1. Since, therefore, this is sure and stedfast, that no other God or Lord was announced by the Spirit, except Him who, as God, rules over all, together with His Word, and those who receive the Spirit of adoption, 3805 that is, those who believe in the one and true God, and in Jesus Christ the Son of God; and likewise that the apostles did of themselves term no one else as God, or name [no other] as Lord; and, what is much more important, [since it is true] that our Lord [acted likewise], who did also command us to confess no one as Father, except Him who is in the heavens, who is the one God and the one Father;—those things are clearly shown to be false which these deceivers and most perverse sophists advance, maintaining that the being whom they have themselves invented is by nature both God and Father; but that the Demiurge is naturally neither God nor Father, but is so termed merely by courtesy (verbo tenus), because of his ruling the creation, these perverse mythologists state, setting their thoughts against God; and, putting aside the doctrine of Christ, and of themselves divining falsehoods, they dispute against the entire dispensation of God. For they maintain that their Æons, and gods, and fathers, and lords, are also still further termed heavens, together with their Mother, whom they do also call “the Earth,” and “Jerusalem,” while they also style her many other names.

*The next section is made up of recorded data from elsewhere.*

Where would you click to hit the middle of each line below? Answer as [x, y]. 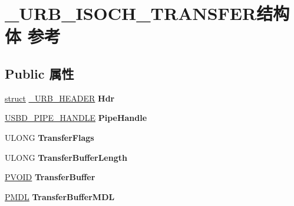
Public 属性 [39, 73]
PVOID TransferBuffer [50, 177]
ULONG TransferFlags [49, 137]
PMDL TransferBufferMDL [60, 196]
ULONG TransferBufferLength [66, 157]
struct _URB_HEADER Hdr [60, 98]
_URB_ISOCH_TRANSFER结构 [147, 13]
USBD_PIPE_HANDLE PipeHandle [76, 118]

2. Now to whom is it not clear, that if the Lord had known many fathers and gods, He would not have taught His disciples to know [only] one God, 3806 and to call Him alone Father? But He did the rather distinguish those who by word merely (verbo tenus) are termed gods, from Him who is truly God, that they should not err as to His doctrine, nor understand one [in mistake] for another. And if He did indeed teach us to call one Being Father and God, while He does from time to time Himself confess other fathers and gods in the same sense, then He will appear to enjoin a different course upon His disciples from what He follows Himself. Such conduct, however, does not bespeak the good teacher, but a misleading and invidious one. The apostles, too, according to these mens showing, are proved to be transgressors of the commandment, since they confess the Creator as God, and Lord, and Father, as I have shown—if He is not alone God and Father. Jesus, therefore, will be to them the author and teacher of such transgression, inasmuch as He commanded that one Being should be called Father, 3807 thus imposing upon them the necessity of confessing the Creator as their Father, as has been pointed out.
See iii. 6, 1.463:3806
[St. John xvii. 3.]463:3807
Matt. xxiii. 9.
Next: Chapter II.—Proofs from the plain...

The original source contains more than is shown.